— Ch. 1 · Medieval Origins And Hanseatic Rise —
Göttingen.
~7 min read · Ch. 1 of 6
The River Leine runs through a city that first appeared in documents as the village of Gutingi in 953 AD. Holy Roman Emperor Otto I granted property there to the Moritz monastery in Magdeburg during that same year. Archaeological evidence suggests people lived along the small stream called the Gote as early as the seventh century. A trading settlement formed at the river crossing west of the original village between 1150 and 1200 AD. Henry the Lion, Duke of Saxony and Bavaria, likely founded this new town on land shaped like a pentagon. The citizens gained rights to self-governance and protection for traders in a document from 1232. Duke Otto the Child restored these privileges after years of conflict with Welf lords. By 1351, Göttingen joined the Hanseatic League to access north-south trade routes connecting Lübeck and Frankfurt am Main.
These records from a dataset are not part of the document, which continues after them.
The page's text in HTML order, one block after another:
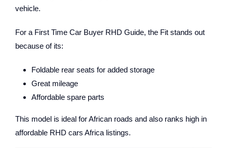
vehicle.
For a First Time Car Buyer RHD Guide, the Fit stands out
because of its:
Foldable rear seats for added storage
Great mileage
Affordable spare parts
This model is ideal for African roads and also ranks high in
affordable RHD cars Africa listings.
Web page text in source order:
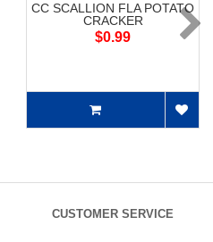
CC SCALLION FLA POTATO
CRACKER
$0.99
CUSTOMER SERVICE
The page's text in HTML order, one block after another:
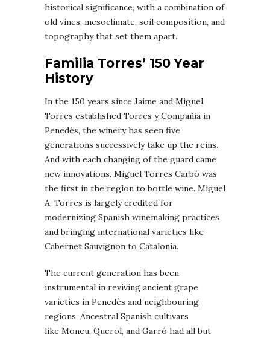
historical significance, with a combination of
old vines, mesoclimate, soil composition, and
topography that set them apart.
Familia Torres’ 150 Year
History
In the 150 years since Jaime and Miguel
Torres established Torres y Compañia in
Penedès, the winery has seen five
generations successively take up the reins.
And with each changing of the guard came
new innovations. Miguel Torres Carbó was
the first in the region to bottle wine. Miguel
A. Torres is largely credited for
modernizing Spanish winemaking practices
and bringing international varieties like
Cabernet Sauvignon to Catalonia.
The current generation has been
instrumental in reviving ancient grape
varieties in Penedès and neighbouring
regions. Ancestral Spanish cultivars
like Moneu, Querol, and Garró had all but
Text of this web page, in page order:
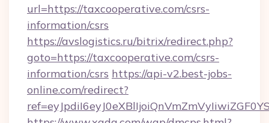
url=https://taxcooperative.com/csrs-
information/csrs
https://avslogistics.ru/bitrix/redirect.php?
goto=https://taxcooperative.com/csrs-
information/csrs https://api-v2.best-jobs-
online.com/redirect?
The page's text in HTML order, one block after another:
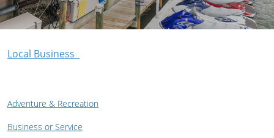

Textile production thrived when up to 3000 sheep and 1500 lambs provided wool for export to the Netherlands. The town became wealthy enough to build St. John's Church into a Gothic hall structure starting in the first half of the fourteenth century. Citizens destroyed the nearby fortress of Grona between 1323 and 1329 to secure their independence. In April 1387, townspeople stormed and demolished a fortress within city walls to force Duke Otto I to acknowledge their autonomy. The population grew as fortifications expanded to cover roughly one square kilometer by the late thirteenth century.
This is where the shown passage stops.